### EXERCISE DESCRIPTION
Each record below must be written out exactly as given.

### MATERIAL SHOWN
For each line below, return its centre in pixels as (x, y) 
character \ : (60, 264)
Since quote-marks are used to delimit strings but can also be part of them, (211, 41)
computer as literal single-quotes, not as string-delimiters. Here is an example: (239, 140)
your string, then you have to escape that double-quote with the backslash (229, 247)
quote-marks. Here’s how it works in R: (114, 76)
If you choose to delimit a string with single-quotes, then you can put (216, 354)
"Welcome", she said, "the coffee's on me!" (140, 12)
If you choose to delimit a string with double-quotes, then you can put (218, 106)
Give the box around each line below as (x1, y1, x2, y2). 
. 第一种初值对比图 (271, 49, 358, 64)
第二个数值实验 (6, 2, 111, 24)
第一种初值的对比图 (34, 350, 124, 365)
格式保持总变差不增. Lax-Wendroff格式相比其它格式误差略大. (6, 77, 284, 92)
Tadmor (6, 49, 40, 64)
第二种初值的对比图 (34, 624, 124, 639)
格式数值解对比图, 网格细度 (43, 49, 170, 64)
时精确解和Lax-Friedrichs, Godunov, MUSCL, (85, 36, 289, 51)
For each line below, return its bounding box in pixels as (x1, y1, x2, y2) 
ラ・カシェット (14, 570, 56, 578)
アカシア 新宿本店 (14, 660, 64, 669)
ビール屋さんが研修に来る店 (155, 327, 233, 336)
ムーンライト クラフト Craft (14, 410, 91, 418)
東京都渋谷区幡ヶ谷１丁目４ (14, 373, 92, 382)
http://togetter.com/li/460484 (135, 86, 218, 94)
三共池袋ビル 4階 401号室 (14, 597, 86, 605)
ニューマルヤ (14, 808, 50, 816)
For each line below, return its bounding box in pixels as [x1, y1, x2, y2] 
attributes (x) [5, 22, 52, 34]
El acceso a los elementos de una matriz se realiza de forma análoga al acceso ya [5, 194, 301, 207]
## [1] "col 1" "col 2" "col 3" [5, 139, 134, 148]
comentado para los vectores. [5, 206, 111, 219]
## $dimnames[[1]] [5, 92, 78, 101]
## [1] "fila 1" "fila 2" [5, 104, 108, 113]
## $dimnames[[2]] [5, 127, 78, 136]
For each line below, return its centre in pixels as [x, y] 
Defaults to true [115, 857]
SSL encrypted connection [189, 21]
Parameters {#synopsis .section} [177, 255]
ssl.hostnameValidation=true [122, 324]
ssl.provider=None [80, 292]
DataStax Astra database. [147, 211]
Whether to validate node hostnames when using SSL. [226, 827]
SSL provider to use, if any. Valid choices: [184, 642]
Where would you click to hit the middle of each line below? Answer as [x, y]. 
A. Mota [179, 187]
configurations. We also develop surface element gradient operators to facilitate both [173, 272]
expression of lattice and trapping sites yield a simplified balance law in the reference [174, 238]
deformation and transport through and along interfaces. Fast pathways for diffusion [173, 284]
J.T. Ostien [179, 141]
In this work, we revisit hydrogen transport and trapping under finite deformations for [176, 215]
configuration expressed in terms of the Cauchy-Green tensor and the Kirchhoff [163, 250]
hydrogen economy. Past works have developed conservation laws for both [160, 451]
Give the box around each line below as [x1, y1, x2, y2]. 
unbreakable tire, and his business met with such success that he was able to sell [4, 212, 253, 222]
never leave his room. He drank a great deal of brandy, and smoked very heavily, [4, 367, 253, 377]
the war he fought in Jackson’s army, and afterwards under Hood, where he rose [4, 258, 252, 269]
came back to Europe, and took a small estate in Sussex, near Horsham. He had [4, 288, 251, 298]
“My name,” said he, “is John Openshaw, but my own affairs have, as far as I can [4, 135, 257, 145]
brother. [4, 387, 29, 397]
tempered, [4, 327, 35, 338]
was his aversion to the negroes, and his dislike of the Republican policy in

### SOLVED PROBLEM
For each line below, return its centre in pixels as (x, y) 
character \ : (60, 264)
Since quote-marks are used to delimit strings but can also be part of them, (211, 41)
computer as literal single-quotes, not as string-delimiters. Here is an example: (239, 140)
your string, then you have to escape that double-quote with the backslash (229, 247)
quote-marks. Here’s how it works in R: (114, 76)
If you choose to delimit a string with single-quotes, then you can put (216, 354)
"Welcome", she said, "the coffee's on me!" (140, 12)
If you choose to delimit a string with double-quotes, then you can put (218, 106)
Give the box around each line below as (x1, y1, x2, y2). 
. 第一种初值对比图 (271, 49, 358, 64)
第二个数值实验 (6, 2, 111, 24)
第一种初值的对比图 (34, 350, 124, 365)
格式保持总变差不增. Lax-Wendroff格式相比其它格式误差略大. (6, 77, 284, 92)
Tadmor (6, 49, 40, 64)
第二种初值的对比图 (34, 624, 124, 639)
格式数值解对比图, 网格细度 (43, 49, 170, 64)
时精确解和Lax-Friedrichs, Godunov, MUSCL, (85, 36, 289, 51)
For each line below, return its bounding box in pixels as (x1, y1, x2, y2) 
ラ・カシェット (14, 570, 56, 578)
アカシア 新宿本店 (14, 660, 64, 669)
ビール屋さんが研修に来る店 (155, 327, 233, 336)
ムーンライト クラフト Craft (14, 410, 91, 418)
東京都渋谷区幡ヶ谷１丁目４ (14, 373, 92, 382)
http://togetter.com/li/460484 (135, 86, 218, 94)
三共池袋ビル 4階 401号室 (14, 597, 86, 605)
ニューマルヤ (14, 808, 50, 816)
For each line below, return its bounding box in pixels as [x1, y1, x2, y2] 
attributes (x) [5, 22, 52, 34]
El acceso a los elementos de una matriz se realiza de forma análoga al acceso ya [5, 194, 301, 207]
## [1] "col 1" "col 2" "col 3" [5, 139, 134, 148]
comentado para los vectores. [5, 206, 111, 219]
## $dimnames[[1]] [5, 92, 78, 101]
## [1] "fila 1" "fila 2" [5, 104, 108, 113]
## $dimnames[[2]] [5, 127, 78, 136]
For each line below, return its centre in pixels as [x, y] 
Defaults to true [115, 857]
SSL encrypted connection [189, 21]
Parameters {#synopsis .section} [177, 255]
ssl.hostnameValidation=true [122, 324]
ssl.provider=None [80, 292]
DataStax Astra database. [147, 211]
Whether to validate node hostnames when using SSL. [226, 827]
SSL provider to use, if any. Valid choices: [184, 642]
Where would you click to hit the middle of each line below? Answer as [x, y]. 
A. Mota [179, 187]
configurations. We also develop surface element gradient operators to facilitate both [173, 272]
expression of lattice and trapping sites yield a simplified balance law in the reference [174, 238]
deformation and transport through and along interfaces. Fast pathways for diffusion [173, 284]
J.T. Ostien [179, 141]
In this work, we revisit hydrogen transport and trapping under finite deformations for [176, 215]
configuration expressed in terms of the Cauchy-Green tensor and the Kirchhoff [163, 250]
hydrogen economy. Past works have developed conservation laws for both [160, 451]
Give the box around each line below as [x1, y1, x2, y2]. 
unbreakable tire, and his business met with such success that he was able to sell [4, 212, 253, 222]
never leave his room. He drank a great deal of brandy, and smoked very heavily, [4, 367, 253, 377]
the war he fought in Jackson’s army, and afterwards under Hood, where he rose [4, 258, 252, 269]
came back to Europe, and took a small estate in Sussex, near Horsham. He had [4, 288, 251, 298]
“My name,” said he, “is John Openshaw, but my own affairs have, as far as I can [4, 135, 257, 145]
brother. [4, 387, 29, 397]
tempered, [4, 327, 35, 338]
was his aversion to the negroes, and his dislike of the Republican policy in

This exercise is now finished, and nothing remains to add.